Internally Perl can store a value that looks to us like a number as an IV/NV (integer/numeric value), or a PV (pointer to a string), or frequently both. This rarely matters to the end user, because numeric operations will autovivify a numeric component, string operations will autovivify a string component, and there's very little ambiguity involved. '==' is always for numeric comparisons. 'eq' is always for string comparisons, and so on. It's generally not necessary for the end user to care about internal representation.

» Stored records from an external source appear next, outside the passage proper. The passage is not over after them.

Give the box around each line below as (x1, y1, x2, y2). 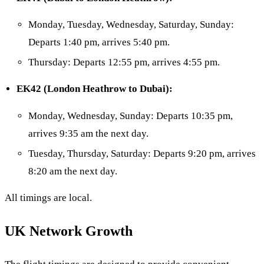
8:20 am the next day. (28, 165, 117, 177)
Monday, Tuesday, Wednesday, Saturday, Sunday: (28, 19, 234, 31)
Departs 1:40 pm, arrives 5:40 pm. (28, 37, 170, 48)
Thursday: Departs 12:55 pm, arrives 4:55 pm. (28, 57, 220, 68)
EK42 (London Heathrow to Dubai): (16, 83, 173, 95)
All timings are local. (5, 192, 92, 203)
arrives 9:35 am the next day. (28, 127, 148, 139)
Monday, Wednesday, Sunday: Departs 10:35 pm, (28, 110, 233, 121)
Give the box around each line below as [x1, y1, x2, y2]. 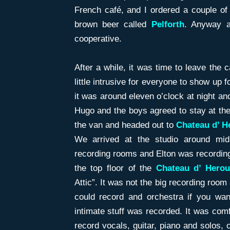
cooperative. [74, 34, 122, 44]
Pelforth [151, 20, 184, 30]
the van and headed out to [74, 120, 176, 130]
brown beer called [74, 20, 151, 30]
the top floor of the [74, 163, 156, 173]
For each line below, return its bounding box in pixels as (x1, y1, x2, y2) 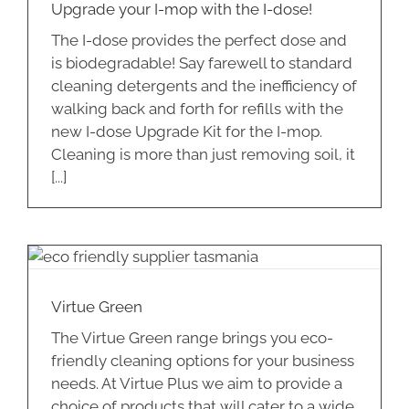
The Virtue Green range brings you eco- (51, 329, 333, 347)
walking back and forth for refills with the (51, 100, 343, 118)
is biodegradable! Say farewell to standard (51, 54, 352, 72)
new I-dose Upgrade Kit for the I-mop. (51, 122, 326, 141)
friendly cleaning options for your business (51, 351, 354, 370)
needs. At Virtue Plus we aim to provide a (51, 374, 342, 393)
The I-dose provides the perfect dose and (51, 31, 347, 49)
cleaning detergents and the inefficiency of (51, 77, 357, 95)
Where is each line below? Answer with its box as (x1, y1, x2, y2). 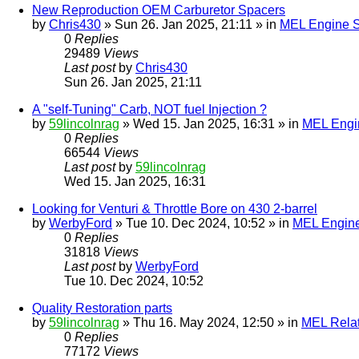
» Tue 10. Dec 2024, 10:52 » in (112, 216, 292, 231)
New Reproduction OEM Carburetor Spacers (32, 3, 285, 18)
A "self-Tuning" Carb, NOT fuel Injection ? (32, 103, 267, 117)
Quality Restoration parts (32, 301, 172, 316)
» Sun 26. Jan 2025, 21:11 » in (101, 18, 280, 32)
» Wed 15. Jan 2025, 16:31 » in (119, 117, 302, 131)
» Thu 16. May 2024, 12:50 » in (119, 316, 301, 330)
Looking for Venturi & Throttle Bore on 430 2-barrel (32, 202, 317, 216)
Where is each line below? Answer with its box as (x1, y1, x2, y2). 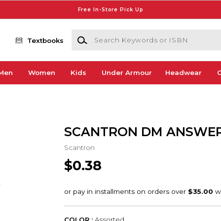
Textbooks (27, 36, 64, 44)
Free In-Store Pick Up (77, 6, 144, 13)
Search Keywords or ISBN (71, 30, 159, 38)
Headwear (165, 69, 202, 77)
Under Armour (101, 69, 152, 77)
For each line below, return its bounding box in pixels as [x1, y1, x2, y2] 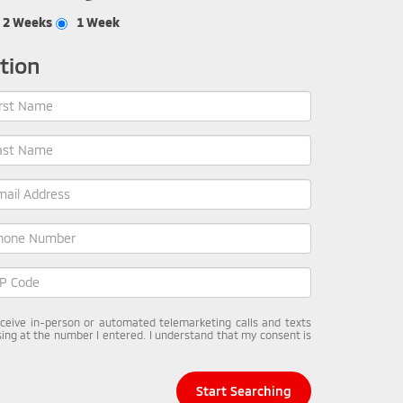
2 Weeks [3, 13, 52, 30]
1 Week [76, 13, 120, 30]
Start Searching [196, 382, 291, 399]
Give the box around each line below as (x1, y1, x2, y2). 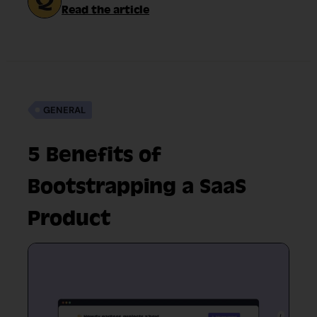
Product (28, 206, 110, 231)
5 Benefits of (28, 142, 161, 167)
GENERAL (43, 104, 86, 116)
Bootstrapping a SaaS (28, 174, 246, 199)
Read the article (62, 4, 149, 16)
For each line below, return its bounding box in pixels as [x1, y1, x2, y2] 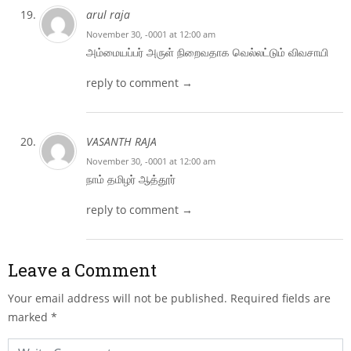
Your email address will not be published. [8, 290, 227, 306]
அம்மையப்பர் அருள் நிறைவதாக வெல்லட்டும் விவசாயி [86, 44, 328, 60]
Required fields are [230, 290, 331, 306]
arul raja [86, 6, 130, 22]
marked [8, 309, 51, 324]
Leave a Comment [8, 258, 157, 281]
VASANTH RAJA [86, 133, 157, 149]
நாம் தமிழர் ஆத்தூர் [86, 171, 175, 186]
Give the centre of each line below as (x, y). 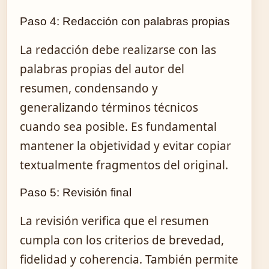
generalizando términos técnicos (109, 107)
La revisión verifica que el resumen (114, 221)
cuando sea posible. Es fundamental (118, 126)
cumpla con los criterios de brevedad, (122, 240)
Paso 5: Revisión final (76, 193)
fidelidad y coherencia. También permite (129, 260)
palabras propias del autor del (102, 69)
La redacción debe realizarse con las (118, 50)
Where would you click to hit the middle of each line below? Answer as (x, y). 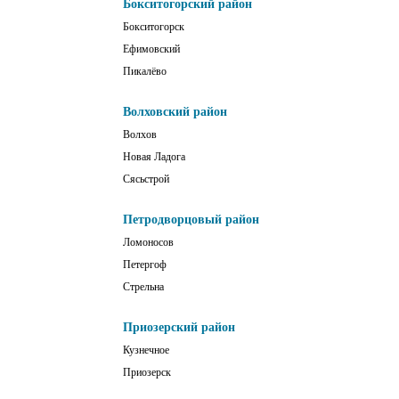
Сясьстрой (146, 179)
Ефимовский (151, 49)
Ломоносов (148, 243)
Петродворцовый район (191, 220)
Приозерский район (179, 328)
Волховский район (175, 112)
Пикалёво (145, 72)
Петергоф (145, 265)
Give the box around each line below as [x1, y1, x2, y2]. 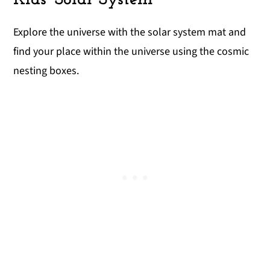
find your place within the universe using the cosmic [13, 43, 250, 59]
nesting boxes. [13, 63, 80, 78]
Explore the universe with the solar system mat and [13, 24, 246, 40]
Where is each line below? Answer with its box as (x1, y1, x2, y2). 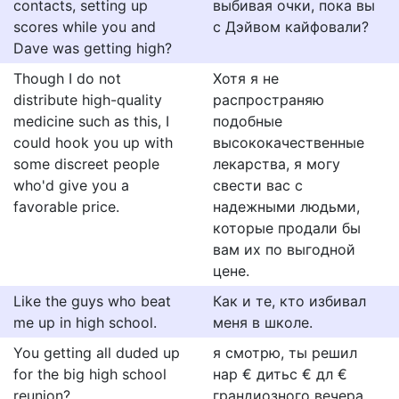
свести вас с (213, 176, 303, 194)
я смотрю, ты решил (213, 344, 357, 362)
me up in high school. (13, 313, 157, 331)
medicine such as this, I (13, 112, 169, 130)
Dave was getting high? (13, 39, 172, 57)
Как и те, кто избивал (213, 292, 366, 310)
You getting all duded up (13, 344, 180, 362)
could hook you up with (13, 134, 173, 151)
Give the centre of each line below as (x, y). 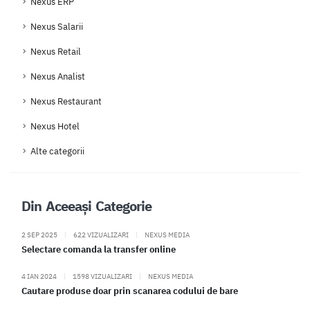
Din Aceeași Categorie (87, 206)
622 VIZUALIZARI (101, 235)
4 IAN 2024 (40, 276)
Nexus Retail (56, 52)
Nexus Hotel (55, 127)
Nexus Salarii (57, 27)
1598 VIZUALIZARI (102, 276)
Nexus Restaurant (66, 102)
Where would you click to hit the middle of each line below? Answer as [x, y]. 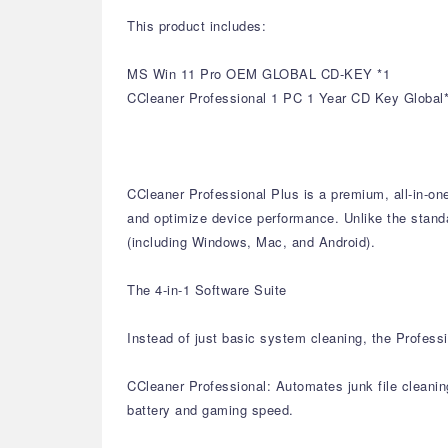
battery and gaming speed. [210, 409]
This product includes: [196, 25]
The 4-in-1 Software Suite [207, 289]
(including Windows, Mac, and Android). [251, 241]
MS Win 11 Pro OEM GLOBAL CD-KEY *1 [258, 73]
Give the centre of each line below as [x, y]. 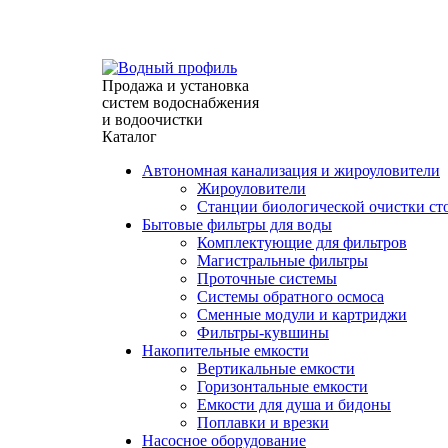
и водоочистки [152, 119]
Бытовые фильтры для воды [237, 224]
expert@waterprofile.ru [174, 51]
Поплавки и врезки [263, 422]
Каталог [129, 136]
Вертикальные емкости [276, 368]
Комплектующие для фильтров [302, 242]
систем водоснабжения [180, 102]
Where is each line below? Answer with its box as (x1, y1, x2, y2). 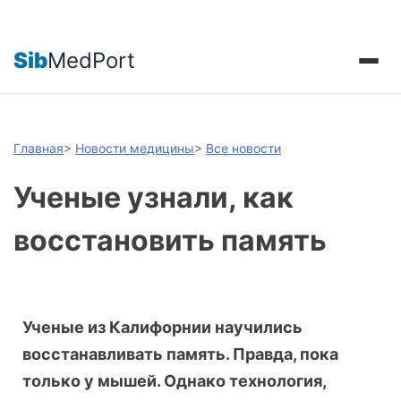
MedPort (47, 47, 135, 73)
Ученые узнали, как (13, 180, 294, 216)
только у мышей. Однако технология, (22, 371, 326, 391)
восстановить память (13, 223, 327, 259)
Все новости (206, 141, 281, 156)
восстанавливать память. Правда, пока (22, 345, 338, 364)
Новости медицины (75, 141, 194, 156)
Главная (13, 141, 64, 156)

This all changes for JSON, because JSON does care whether an entity is a number or a string. There's no JSON generic "scalar" as we have in Perl. This is essentially a type mismatch between Perl's "scalars" and JSON's representation of data. People writing and maintaining JSON modules seem to continually struggle with providing a solution that will present the least amount of surprise to end users. At what point should a scalar be mapped to a string for serialization? At what point should it be mapped to a numeric value? It's not an easy question to answer, and that's why you've seen the solution evolve.

Smartmatch is another example of where the implementation detail necessarily leaks out of the internals to the user. What should "scalar ~~ string" do? What should "scalar ~~ num" do? Should all such matches occur in string context, as though the user had simply used eq? If so, why isn't the user just using eq in the first place? Why should ~~ "smartly" coerce string context to act like eq, but not smartly handle numeric context? (one reason is the JSON problem.)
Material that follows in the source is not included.